··· GIVEN RECORDS

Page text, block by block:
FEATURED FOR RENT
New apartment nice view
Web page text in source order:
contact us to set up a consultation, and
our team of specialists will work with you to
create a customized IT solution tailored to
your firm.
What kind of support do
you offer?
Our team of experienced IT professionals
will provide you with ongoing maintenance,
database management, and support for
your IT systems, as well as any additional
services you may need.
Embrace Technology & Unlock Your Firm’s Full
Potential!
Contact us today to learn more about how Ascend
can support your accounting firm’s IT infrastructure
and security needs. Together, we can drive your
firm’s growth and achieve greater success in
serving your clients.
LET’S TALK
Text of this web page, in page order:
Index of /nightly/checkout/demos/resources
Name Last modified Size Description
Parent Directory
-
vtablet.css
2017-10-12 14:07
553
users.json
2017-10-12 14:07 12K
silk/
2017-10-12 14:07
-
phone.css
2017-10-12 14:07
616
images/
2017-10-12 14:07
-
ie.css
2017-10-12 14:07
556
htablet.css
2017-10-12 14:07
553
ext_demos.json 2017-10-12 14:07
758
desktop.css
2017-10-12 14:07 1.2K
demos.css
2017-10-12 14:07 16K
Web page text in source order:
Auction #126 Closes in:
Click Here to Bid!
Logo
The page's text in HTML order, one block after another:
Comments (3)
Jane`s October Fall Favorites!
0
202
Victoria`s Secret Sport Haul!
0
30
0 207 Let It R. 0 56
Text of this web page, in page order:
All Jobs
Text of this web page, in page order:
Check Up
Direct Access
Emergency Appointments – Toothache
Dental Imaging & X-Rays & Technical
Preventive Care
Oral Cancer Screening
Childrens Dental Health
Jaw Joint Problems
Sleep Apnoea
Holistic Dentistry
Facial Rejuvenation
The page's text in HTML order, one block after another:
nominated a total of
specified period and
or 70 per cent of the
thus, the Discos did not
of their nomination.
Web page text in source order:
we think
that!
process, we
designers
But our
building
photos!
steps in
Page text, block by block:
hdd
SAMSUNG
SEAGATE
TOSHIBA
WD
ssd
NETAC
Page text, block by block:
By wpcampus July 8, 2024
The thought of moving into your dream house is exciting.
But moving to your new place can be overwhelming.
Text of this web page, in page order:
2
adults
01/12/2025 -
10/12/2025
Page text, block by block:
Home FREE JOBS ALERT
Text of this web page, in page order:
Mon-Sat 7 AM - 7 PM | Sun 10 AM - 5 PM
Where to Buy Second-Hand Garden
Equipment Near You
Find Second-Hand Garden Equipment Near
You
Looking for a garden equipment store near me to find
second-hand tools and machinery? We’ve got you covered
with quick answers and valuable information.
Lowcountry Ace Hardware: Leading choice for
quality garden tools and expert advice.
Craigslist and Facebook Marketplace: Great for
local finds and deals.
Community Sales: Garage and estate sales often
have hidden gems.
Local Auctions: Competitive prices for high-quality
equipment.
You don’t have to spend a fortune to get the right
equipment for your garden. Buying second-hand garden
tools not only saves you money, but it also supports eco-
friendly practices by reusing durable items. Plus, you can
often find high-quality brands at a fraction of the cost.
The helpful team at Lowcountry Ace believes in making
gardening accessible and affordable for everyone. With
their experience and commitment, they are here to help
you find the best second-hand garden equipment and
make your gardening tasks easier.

······

PROMPT:
Set down the records above once more, exactly as given.

OUTPUT OF THE TASK:
Page text, block by block:
FEATURED FOR RENT
New apartment nice view
Web page text in source order:
contact us to set up a consultation, and
our team of specialists will work with you to
create a customized IT solution tailored to
your firm.
What kind of support do
you offer?
Our team of experienced IT professionals
will provide you with ongoing maintenance,
database management, and support for
your IT systems, as well as any additional
services you may need.
Embrace Technology & Unlock Your Firm’s Full
Potential!
Contact us today to learn more about how Ascend
can support your accounting firm’s IT infrastructure
and security needs. Together, we can drive your
firm’s growth and achieve greater success in
serving your clients.
LET’S TALK
Text of this web page, in page order:
Index of /nightly/checkout/demos/resources
Name Last modified Size Description
Parent Directory
-
vtablet.css
2017-10-12 14:07
553
users.json
2017-10-12 14:07 12K
silk/
2017-10-12 14:07
-
phone.css
2017-10-12 14:07
616
images/
2017-10-12 14:07
-
ie.css
2017-10-12 14:07
556
htablet.css
2017-10-12 14:07
553
ext_demos.json 2017-10-12 14:07
758
desktop.css
2017-10-12 14:07 1.2K
demos.css
2017-10-12 14:07 16K
Web page text in source order:
Auction #126 Closes in:
Click Here to Bid!
Logo
The page's text in HTML order, one block after another:
Comments (3)
Jane`s October Fall Favorites!
0
202
Victoria`s Secret Sport Haul!
0
30
0 207 Let It R. 0 56
Text of this web page, in page order:
All Jobs
Text of this web page, in page order:
Check Up
Direct Access
Emergency Appointments – Toothache
Dental Imaging & X-Rays & Technical
Preventive Care
Oral Cancer Screening
Childrens Dental Health
Jaw Joint Problems
Sleep Apnoea
Holistic Dentistry
Facial Rejuvenation
The page's text in HTML order, one block after another:
nominated a total of
specified period and
or 70 per cent of the
thus, the Discos did not
of their nomination.
Web page text in source order:
we think
that!
process, we
designers
But our
building
photos!
steps in
Page text, block by block:
hdd
SAMSUNG
SEAGATE
TOSHIBA
WD
ssd
NETAC
Page text, block by block:
By wpcampus July 8, 2024
The thought of moving into your dream house is exciting.
But moving to your new place can be overwhelming.
Text of this web page, in page order:
2
adults
01/12/2025 -
10/12/2025
Page text, block by block:
Home FREE JOBS ALERT
Text of this web page, in page order:
Mon-Sat 7 AM - 7 PM | Sun 10 AM - 5 PM
Where to Buy Second-Hand Garden
Equipment Near You
Find Second-Hand Garden Equipment Near
You
Looking for a garden equipment store near me to find
second-hand tools and machinery? We’ve got you covered
with quick answers and valuable information.
Lowcountry Ace Hardware: Leading choice for
quality garden tools and expert advice.
Craigslist and Facebook Marketplace: Great for
local finds and deals.
Community Sales: Garage and estate sales often
have hidden gems.
Local Auctions: Competitive prices for high-quality
equipment.
You don’t have to spend a fortune to get the right
equipment for your garden. Buying second-hand garden
tools not only saves you money, but it also supports eco-
friendly practices by reusing durable items. Plus, you can
often find high-quality brands at a fraction of the cost.
The helpful team at Lowcountry Ace believes in making
gardening accessible and affordable for everyone. With
their experience and commitment, they are here to help
you find the best second-hand garden equipment and
make your gardening tasks easier.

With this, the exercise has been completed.